Стабильность — значит, уверенность в завтрашнем дне. Народ возрадовался. Но с годами выяснилось, что уверенность в завтрашнем дня — это знать, что завтра будет ещё хуже. Телевизор старался изо всех сил доказать: «зато мы делаем ракеты, и перекрыли Енисей, и даже в области балета мы впереди планеты всей». Но старенький молчаливый холодильник, несмотря на всю эту телебарабанную дробь, побеждал этот «ящик для идиотов» на раз-два.

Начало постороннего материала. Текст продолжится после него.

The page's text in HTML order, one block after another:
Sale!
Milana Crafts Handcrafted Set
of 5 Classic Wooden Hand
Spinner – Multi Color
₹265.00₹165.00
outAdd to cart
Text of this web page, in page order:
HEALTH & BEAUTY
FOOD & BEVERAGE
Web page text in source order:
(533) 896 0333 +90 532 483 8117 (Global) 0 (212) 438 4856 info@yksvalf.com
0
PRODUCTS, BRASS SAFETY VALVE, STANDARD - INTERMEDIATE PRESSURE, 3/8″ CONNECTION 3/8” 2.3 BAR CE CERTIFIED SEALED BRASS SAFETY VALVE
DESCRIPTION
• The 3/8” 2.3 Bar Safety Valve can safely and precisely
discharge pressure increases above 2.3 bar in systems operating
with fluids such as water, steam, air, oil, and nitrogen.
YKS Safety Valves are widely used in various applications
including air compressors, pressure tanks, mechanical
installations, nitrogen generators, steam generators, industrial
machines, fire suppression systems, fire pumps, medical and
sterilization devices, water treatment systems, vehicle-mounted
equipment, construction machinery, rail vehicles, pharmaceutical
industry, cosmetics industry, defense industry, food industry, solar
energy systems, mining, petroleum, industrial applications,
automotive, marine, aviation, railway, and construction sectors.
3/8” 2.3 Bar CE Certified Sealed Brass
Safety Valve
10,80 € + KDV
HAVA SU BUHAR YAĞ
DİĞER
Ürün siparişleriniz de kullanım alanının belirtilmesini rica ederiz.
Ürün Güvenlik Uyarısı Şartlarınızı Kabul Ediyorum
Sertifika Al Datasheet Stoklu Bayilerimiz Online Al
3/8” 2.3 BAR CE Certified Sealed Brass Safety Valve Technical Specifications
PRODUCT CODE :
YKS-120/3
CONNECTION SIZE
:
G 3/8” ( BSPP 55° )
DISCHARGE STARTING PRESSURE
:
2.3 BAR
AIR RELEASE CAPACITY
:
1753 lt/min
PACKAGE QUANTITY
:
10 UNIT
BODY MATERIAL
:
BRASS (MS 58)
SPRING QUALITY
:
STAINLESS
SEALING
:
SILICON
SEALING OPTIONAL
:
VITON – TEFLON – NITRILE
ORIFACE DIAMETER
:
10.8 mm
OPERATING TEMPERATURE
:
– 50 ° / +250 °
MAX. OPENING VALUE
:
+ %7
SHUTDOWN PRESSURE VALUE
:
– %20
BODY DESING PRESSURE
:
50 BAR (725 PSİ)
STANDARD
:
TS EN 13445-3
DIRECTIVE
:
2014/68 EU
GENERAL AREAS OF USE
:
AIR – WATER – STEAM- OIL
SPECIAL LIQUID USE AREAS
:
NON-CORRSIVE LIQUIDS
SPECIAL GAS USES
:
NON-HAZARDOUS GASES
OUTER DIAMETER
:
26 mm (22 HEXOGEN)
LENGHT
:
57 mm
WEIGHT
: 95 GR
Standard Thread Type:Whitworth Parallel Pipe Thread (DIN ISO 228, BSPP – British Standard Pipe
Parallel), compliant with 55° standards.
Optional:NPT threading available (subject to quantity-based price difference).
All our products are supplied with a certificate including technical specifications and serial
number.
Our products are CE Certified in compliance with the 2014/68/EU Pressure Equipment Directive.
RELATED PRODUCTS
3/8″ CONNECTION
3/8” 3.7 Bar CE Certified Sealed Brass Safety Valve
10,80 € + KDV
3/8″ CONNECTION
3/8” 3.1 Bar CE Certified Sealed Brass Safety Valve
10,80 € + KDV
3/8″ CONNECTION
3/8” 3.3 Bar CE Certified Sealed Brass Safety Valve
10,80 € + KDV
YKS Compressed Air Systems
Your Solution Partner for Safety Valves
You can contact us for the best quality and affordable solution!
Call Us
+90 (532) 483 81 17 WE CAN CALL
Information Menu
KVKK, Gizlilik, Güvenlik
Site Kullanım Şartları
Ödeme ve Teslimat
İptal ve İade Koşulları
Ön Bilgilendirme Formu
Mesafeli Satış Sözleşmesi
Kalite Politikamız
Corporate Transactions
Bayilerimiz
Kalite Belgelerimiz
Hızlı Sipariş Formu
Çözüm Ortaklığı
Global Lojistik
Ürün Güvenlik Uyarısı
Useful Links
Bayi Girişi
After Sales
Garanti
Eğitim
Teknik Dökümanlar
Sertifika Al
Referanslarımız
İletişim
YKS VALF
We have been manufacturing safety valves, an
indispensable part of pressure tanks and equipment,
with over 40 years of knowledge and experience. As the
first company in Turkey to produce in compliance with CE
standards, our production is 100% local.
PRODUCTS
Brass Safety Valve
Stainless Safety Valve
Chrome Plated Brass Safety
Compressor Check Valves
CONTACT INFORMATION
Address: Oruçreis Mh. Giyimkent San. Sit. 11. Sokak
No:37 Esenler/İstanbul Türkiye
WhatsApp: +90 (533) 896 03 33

Брежнев уже надоел всем до чёртиков. Над ним потешалась всей страной. Его передразнивали все кому не лень, про него рассказывали нескончаемые анекдоты… Хотя, по большому счёту, этот состарившийся на своём посту человек был только краном, а менять надо было всю систему. Что и началось всего через три года после его смерти.
…В самом конце того же 1982 года мой близкий друг, московский журналист отправился в командировку в Набережные Челны и решил оттуда позвонить домой: мол, не волнуйся, дорогая, к новогоднему столу успею. Когда раздался звонок междугородной, жена сняла трубку. Приятный женский голос деловито осведомился:
— Это телефон такой-то?
— Да.
— С вами будет говорить Брежнев.
Жена известного журналиста Москвы, уже испуганной андроповскими строгостями, вмиг решила, что это какая-то провокация:
— Как вам не стыдно, — произнесла она максимально скорбным тоном, — Леонид Ильич умер.

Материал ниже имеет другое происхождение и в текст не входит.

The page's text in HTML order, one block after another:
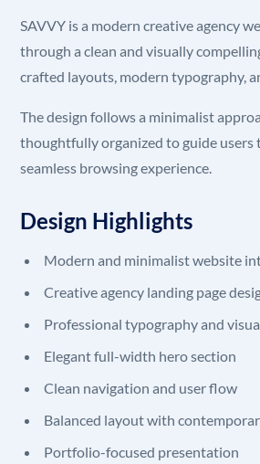
SAVVY is a modern creative agency
through a clean and visually
crafted layouts, modern typography,
The design follows a minimalist
thoughtfully organized to guide
seamless browsing experience.
Design Highlights
Modern and minimalist website
Creative agency landing page
Professional typography and
Elegant full-width hero section
Clean navigation and user flow
Balanced layout with
Portfolio-focused presentation
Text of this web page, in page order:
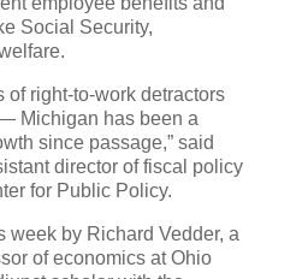
Social Security,
of right-to-work detractors
Michigan has been a
since passage,” said
director of fiscal policy
for Public Policy.
week by Richard Vedder, a
of economics at Ohio
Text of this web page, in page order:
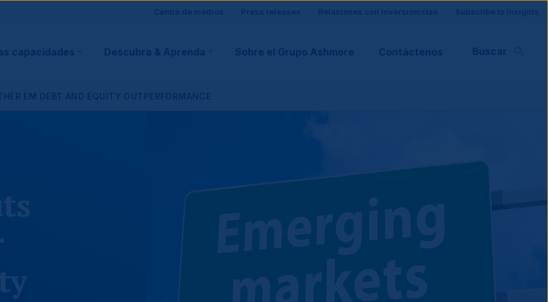
Site
visitor
support
Centro de medios Press releases Relaciones con inversionistas Subscribe to insights
capacidades Descubra & Aprenda Sobre el Grupo Ashmore Contáctenos Buscar
EM DEBT AND EQUITY OUTPERFORMANCE
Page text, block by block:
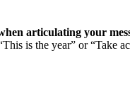
articulating your
is the year” or
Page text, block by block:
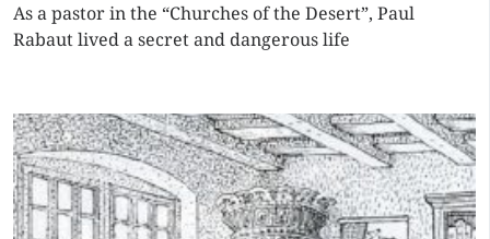
As a pastor in the “Churches of the Desert”, Paul
Rabaut lived a secret and dangerous life
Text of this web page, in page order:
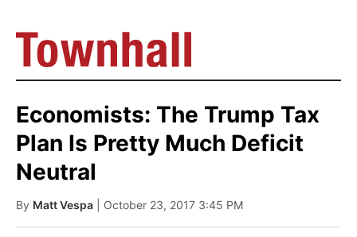
Economists: The Trump Tax
Plan Is Pretty Much Deficit
Neutral
By Matt Vespa | October 23, 2017 3:45 PM
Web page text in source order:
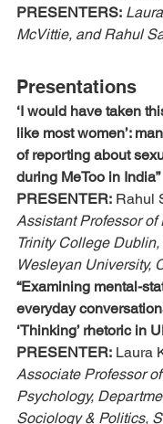
PRESENTERS:
McVittie, and Rahul
Presentations
‘I would have taken
like most women’:
of reporting about
during MeToo in India”
PRESENTER: Rahul
Assistant Professor of
Trinity College
Wesleyan University,
“Examining mental-
everyday
‘Thinking’ rhetoric in
PRESENTER: Laura
Associate Professor
Psychology,
Sociology & Politics,
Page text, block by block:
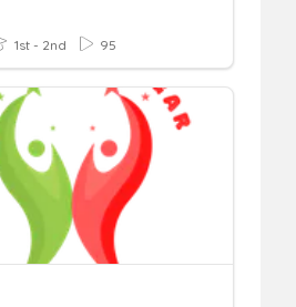
1st - 2nd 95
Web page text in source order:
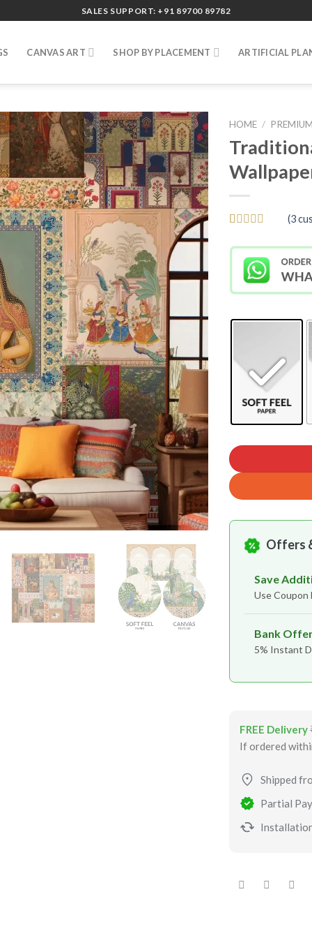
SALES SUPPORT: +91 89700 89782
CANVAS ART SHOP BY PLACEMENT ARTIFICIAL
HOME /
of 5 based
customer
ratings
(3
Offers
Save
Use Coupon
Bank
5% Instant
FREE Delivery
If ordered
Shipped
Partial
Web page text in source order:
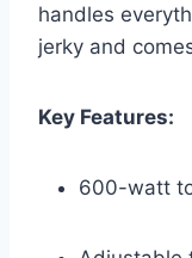
handles
jerky and
Key Features:
600-watt
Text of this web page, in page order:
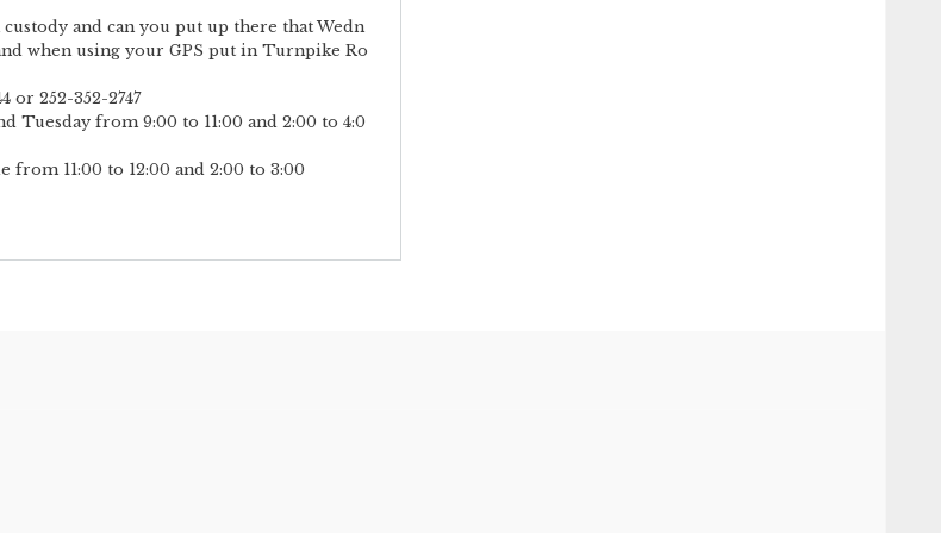
and can you put up there that Wedn
when using your GPS put in Turnpike Ro
or 252-352-2747
Tuesday from 9:00 to 11:00 and 2:00 to 4:0
from 11:00 to 12:00 and 2:00 to 3:00
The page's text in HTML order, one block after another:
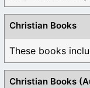
Christian Books
Christian Books
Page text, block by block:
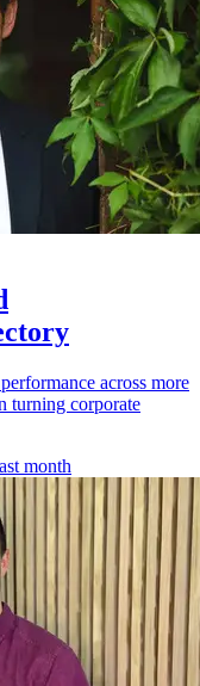
across more
turning corporate
month
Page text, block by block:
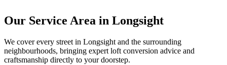
Our Service Area in Longsight
We cover every street in Longsight and the surrounding
neighbourhoods, bringing expert loft conversion advice and
craftsmanship directly to your doorstep.
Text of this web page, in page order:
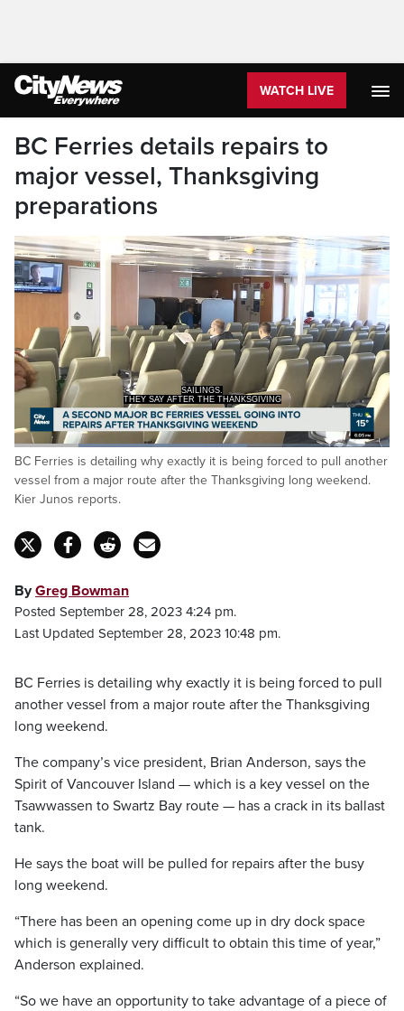
WATCH LIVE
BC Ferries details repairs to
major vessel, Thanksgiving
preparations
SAILINGS.
THEY SAY AFTER THE THANKSGIVING
Pause Unmute
Loaded:
62.12%
Captions
BC Ferries is detailing why exactly it is being forced to pull another
vessel from a major route after the Thanksgiving long weekend.
Kier Junos reports.
ByGreg Bowman
Posted September 28, 2023 4:24 pm.
Last Updated September 28, 2023 10:48 pm.
BC Ferries is detailing why exactly it is being forced to pull
another vessel from a major route after the Thanksgiving
long weekend.
The company’s vice president, Brian Anderson, says the
Spirit of Vancouver Island — which is a key vessel on the
Tsawwassen to Swartz Bay route — has a crack in its ballast
tank.
He says the boat will be pulled for repairs after the busy
long weekend.
“There has been an opening come up in dry dock space
which is generally very difficult to obtain this time of year,”
Anderson explained.
“So we have an opportunity to take advantage of a piece of

— Минуточку, не вешайте трубку! С вами будет говорить город Брежнев, Набережные Челны.
Господи, она и забыла, что незадолго до этого Набережные Челны удостоили имени бывшего генсека! А муж, через мгновение возникший в трубке, тут же решил, что у жены что-то подозрительно испуганный голос.

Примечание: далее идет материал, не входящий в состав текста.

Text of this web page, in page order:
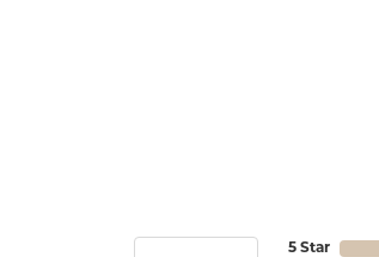
5 Star
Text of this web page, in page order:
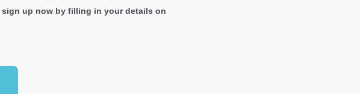
sign up now by filling in your details on
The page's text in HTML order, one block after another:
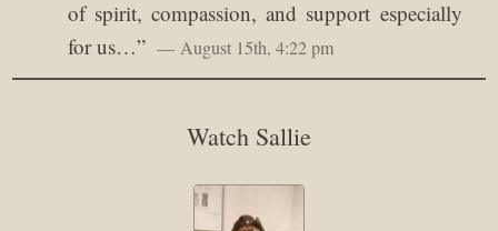
of spirit, compassion, and support especially
for us…” August 15th, 4:22 pm
Watch Sallie
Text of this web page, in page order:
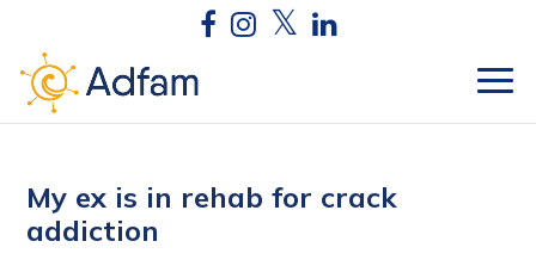
My ex is in rehab for crack
addiction
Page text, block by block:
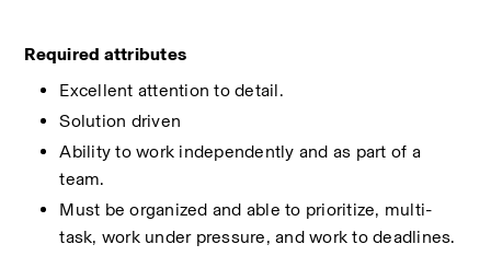
Required attributes
Excellent attention to detail.
Solution driven
Ability to work independently and as part of a
team.
Must be organized and able to prioritize, multi-
task, work under pressure, and work to deadlines.
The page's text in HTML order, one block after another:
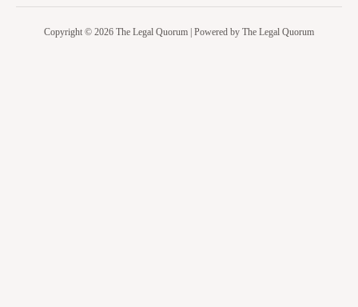
Copyright © 2026 The Legal Quorum | Powered by The Legal Quorum
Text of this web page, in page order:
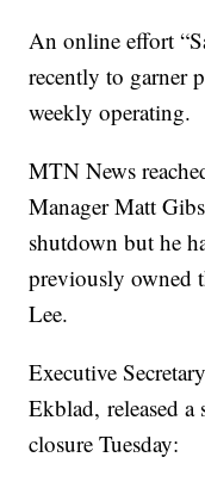
An online effort
recently to garner
weekly operating.
MTN News
Manager Matt
shutdown but he
previously owned
Lee.
Executive
Ekblad, released a
closure Tuesday:
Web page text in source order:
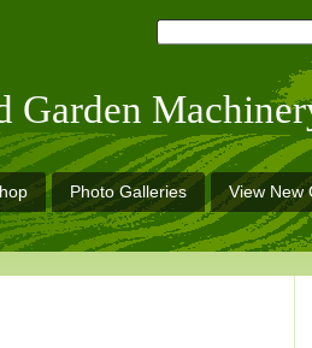
Garden
Photo Galleries View New
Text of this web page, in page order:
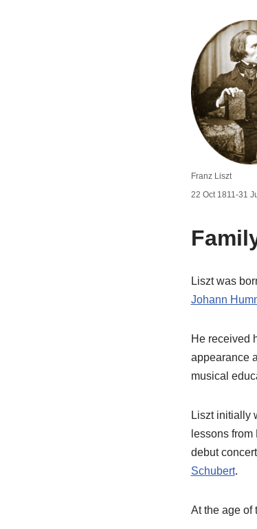
Franz Liszt
22 Oct 1811-31
Liszt was
Johann
He received
appearance
musical
Liszt initially
lessons
debut
Schubert.
At the age of
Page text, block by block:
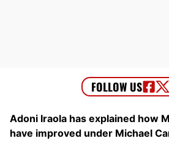
Adoni Iraola has explained how
have improved under Michael
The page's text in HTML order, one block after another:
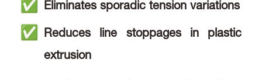
Eliminates sporadic tension variations
Reduces line stoppages in plastic
extrusion
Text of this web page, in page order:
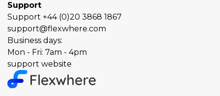
Support
Support +44 (0)20 3868 1867
support@flexwhere.com
Business days:
Mon - Fri: 7am - 4pm
support website
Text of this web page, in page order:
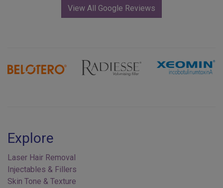
View All Google Reviews
Previous Next
Laser Hair Removal
Injectables & Fillers
Skin Tone & Texture
Acne Treatments

Жить по-прежнему (или как тогда говорили, «по-брежневу») было смешно, но ещё страшнее. Потому что никто ещё не знал, что будет дальше.
Юрий Смольянов
6 лет agoКогда с некоторой иронией описывают период правления Брежнева, как впрочем, и ряда других ему подобных деятелей прошлых лет, меня смущает та лёгкость, с которой все наши недостатки мы сваливаем на плечи прежних руководителей. Соглашусь с автором, что во многом виновата вся система взаимоотношений, в которой нам довелось жить. Да, было много негативного и от этого никуда не деться. Но было и то, что согревало душу: сплочённая общность, взаимопонимание, нацеленность, а главное – мы знали, что, окончив школу, сможем поступить в институт, а завершив обучение в ВУЗе, со стопроцентной уверенностью будем трудоустроены. Сейчас, к большому сожалению, именно этого не хватает…
А Леонид Ильич, при всей своей бровастости и особенности поведения, отчего-то нравился и не вызывал идиосинкразии…
Генрих
5 лет agoВообще-то вы приехали на ленинградскую фабрику, так ближе к реальности. Так говорите, через три года начали менять систему? И на что же её поменяли? На самом-то деле началась деградация системы под названием капитализм, сегодня она (деградация) завершилась, впереди катастрофа. Так что по -прежнему актуально предложение: надо менять систему.